Рощин схватил приказ, забегал по нем зрачками, бросил листочек и опять откинулся к стене.
– Очень возможно… Хотя здесь – ни намека…
В избу вошел дневальный, низенький бородатый дядька с грязным холщовым подсумком:
– Товарищ комбриг, вас лично требуют к телефону.
Телегин изумленно взглянул на комиссара, торопливо натянул шинель, вышел. Комиссар сказал, опять потирая лоб:
– Поверить тебе, Рощин, так – всю веру потеряешь. Что же получается? Измена, что ли, у нас?
– Ничего не предполагаю, не утверждаю. Но знаю, что дальше так воевать нельзя.
– Боевой приказ должен быть выполнен?
– Да, должен. Я его завтра и выполню…
Комиссар, подумав, усмехнулся:
– Смерти, что ли, ищешь?
– Это совершенно к делу не относится и меньше всего тебя касается… А кроме того, я не ищу смерти… Если бы ты к нам не вчера приехал, так знал бы, что полк этот приказ не захочет выполнить. А нужно, чтобы они его выполнили… Жизнь армии – в выполнении боевого приказа. Если этого нет, – развал, анархия, смерть… Я сам прочту приказ и поведу их в наступление… Считай эту операцию проверкой дисциплины… И на этом – кончим…
Вернулся Телегин, не вынимая рук из карманов шинели, – сел. Глаза у него были круглые.
– Товарищи, по фронту едет председатель Высшего военного совета. Через час будет у нас…
Прошел и час, и другой. Моросил дождь.

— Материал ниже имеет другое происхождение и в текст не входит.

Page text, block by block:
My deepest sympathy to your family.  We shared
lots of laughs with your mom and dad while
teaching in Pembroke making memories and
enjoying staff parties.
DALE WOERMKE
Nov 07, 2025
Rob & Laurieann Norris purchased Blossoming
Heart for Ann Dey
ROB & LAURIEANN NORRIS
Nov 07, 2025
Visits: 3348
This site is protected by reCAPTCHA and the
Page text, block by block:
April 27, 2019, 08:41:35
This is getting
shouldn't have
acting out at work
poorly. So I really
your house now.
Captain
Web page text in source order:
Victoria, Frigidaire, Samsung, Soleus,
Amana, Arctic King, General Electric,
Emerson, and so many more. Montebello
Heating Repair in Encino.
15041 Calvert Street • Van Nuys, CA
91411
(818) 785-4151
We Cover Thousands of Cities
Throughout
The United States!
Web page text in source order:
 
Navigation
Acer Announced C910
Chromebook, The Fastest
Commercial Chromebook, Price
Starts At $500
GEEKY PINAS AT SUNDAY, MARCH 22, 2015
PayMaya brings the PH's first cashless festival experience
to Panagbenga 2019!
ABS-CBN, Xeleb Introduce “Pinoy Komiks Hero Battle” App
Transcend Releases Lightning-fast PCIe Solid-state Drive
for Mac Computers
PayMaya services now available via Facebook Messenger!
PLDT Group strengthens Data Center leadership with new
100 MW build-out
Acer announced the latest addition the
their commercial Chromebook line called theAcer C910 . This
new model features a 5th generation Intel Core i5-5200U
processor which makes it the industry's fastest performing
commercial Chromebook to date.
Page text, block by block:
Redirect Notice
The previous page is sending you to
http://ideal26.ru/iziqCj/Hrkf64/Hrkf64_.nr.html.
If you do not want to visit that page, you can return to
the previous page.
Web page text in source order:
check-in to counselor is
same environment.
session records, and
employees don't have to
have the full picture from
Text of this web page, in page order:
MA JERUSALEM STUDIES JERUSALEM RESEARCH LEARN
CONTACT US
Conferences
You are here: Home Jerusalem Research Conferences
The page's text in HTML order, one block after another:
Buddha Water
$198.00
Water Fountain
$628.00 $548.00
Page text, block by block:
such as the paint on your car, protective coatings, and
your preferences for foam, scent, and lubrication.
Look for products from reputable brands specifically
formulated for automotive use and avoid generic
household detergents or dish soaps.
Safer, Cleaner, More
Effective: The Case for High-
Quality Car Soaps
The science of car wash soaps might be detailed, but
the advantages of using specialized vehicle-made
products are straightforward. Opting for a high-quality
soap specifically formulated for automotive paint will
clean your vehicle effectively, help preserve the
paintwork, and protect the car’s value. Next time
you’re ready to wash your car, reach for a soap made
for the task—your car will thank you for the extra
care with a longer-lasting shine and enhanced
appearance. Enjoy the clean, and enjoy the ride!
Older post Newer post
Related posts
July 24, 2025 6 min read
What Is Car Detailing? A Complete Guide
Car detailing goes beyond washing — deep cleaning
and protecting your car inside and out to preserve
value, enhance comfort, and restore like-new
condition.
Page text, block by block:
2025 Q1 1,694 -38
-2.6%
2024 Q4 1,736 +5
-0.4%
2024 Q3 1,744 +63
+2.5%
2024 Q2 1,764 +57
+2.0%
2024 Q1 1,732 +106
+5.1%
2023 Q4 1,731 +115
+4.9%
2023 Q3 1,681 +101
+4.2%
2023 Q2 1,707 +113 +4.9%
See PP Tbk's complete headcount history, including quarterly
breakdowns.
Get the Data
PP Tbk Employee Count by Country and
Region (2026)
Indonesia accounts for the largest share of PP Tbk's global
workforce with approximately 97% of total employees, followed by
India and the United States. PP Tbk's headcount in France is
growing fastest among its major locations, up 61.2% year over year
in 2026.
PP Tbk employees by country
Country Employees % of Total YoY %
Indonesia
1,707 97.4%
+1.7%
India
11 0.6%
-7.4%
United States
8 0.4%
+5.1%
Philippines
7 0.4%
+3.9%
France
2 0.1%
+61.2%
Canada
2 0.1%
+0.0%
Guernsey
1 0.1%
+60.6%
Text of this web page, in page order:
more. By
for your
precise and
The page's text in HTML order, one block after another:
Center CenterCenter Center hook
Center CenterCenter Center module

Эскадрон в полном составе и комендантская команда стояли на линейке, на выгоне, за хутором. Каплями дождя убрались завившиеся конские гривы, расчесанные холки и поседевшие шинели конников. Лошади натоптали грязь под копытами. Лошади все больше походили на падаль, вытащенную из воды, – ребра наружу, мослаки торчат, губы отвисли… Командир эскадрона Иммерман, бывший поручик гусарского гродненского, круглолицый, с мальчишеским вздернутым носом, в отчаянии поглядывал на Телегина. Позор! И еще не хватало, – откуда-то явился большеногий грязный щенок и, полный благодушного любопытства, сел перед эскадроном.
Иммерман зашипел, замахал на него, щенок только насторожил уши, свернул голову набок. И вот неподалеку на бугре стоявший конный махальщик, торопливо колотя каблуками, повернул лошадь и тяжелым галопом, кидая грязью, поскакал к Телегину.